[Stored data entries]
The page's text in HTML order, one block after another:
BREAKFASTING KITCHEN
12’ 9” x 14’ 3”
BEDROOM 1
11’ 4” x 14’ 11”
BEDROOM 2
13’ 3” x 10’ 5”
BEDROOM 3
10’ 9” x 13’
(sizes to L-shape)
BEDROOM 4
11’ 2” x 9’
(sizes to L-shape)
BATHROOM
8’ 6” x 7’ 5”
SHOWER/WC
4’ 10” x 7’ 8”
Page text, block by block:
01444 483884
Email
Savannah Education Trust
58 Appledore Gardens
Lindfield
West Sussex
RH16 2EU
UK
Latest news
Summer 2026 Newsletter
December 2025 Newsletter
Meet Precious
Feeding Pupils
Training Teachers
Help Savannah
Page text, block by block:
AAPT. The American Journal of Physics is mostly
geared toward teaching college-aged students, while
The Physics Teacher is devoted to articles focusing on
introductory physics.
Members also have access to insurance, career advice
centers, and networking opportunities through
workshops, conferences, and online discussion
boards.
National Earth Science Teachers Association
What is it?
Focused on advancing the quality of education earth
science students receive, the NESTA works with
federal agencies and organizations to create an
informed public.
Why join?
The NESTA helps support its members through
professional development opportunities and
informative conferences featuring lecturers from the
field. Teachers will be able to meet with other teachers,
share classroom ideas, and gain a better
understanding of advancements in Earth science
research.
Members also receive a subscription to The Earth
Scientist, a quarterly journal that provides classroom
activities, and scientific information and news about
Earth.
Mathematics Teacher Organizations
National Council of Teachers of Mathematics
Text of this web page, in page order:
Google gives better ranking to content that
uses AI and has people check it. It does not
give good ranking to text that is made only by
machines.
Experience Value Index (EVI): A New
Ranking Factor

• _INSTRUCTIONS TO FOLLOW_
All lines above from the one holding "Members also have" to the one holding "The NESTA helps support its members through", inclusive, are to be copied exactly; no other line is wanted.

• _YOUR RESPONSE_
Members also have access to insurance, career advice
centers, and networking opportunities through
workshops, conferences, and online discussion
boards.
National Earth Science Teachers Association
What is it?
Focused on advancing the quality of education earth
science students receive, the NESTA works with
federal agencies and organizations to create an
informed public.
Why join?
The NESTA helps support its members through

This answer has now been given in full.